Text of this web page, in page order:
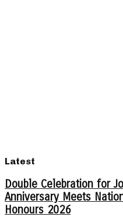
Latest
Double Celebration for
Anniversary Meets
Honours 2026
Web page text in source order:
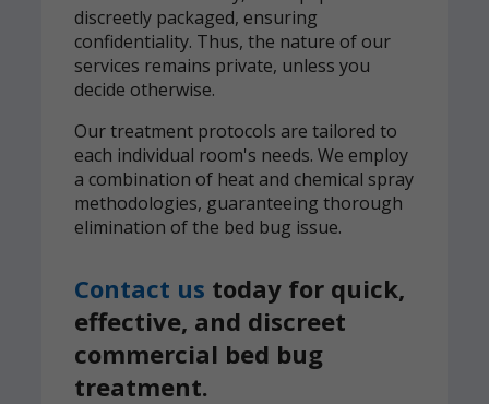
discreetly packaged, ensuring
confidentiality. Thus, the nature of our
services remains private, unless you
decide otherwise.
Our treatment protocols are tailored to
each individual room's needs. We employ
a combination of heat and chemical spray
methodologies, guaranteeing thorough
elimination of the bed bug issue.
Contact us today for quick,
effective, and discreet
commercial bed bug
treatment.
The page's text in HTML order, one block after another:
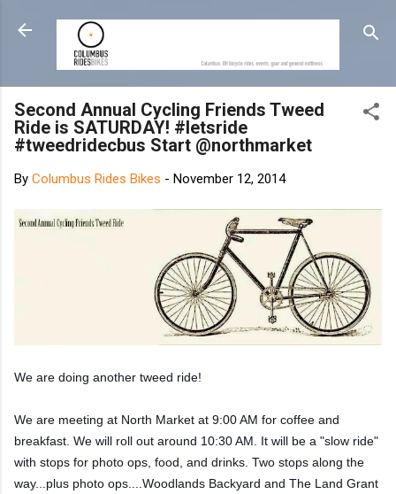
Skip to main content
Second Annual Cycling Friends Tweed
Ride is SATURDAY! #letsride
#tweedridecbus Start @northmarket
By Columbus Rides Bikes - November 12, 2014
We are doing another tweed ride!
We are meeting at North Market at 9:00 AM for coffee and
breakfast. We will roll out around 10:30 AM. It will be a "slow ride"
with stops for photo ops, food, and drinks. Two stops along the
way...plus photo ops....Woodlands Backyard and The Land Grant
--
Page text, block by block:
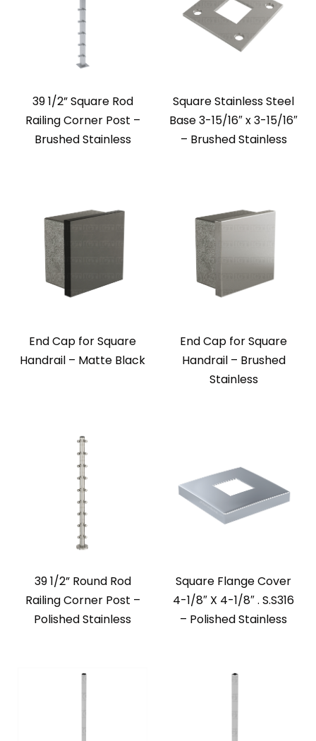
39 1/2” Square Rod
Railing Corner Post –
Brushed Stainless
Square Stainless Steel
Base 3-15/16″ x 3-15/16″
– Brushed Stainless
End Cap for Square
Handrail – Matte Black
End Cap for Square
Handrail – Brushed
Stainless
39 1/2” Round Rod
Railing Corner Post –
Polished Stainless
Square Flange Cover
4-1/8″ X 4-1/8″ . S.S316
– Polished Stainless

**Your assignment**:
For each line in the entries that contains the string "Polished", make a copy.

**Finished task**:
Polished Stainless
– Polished Stainless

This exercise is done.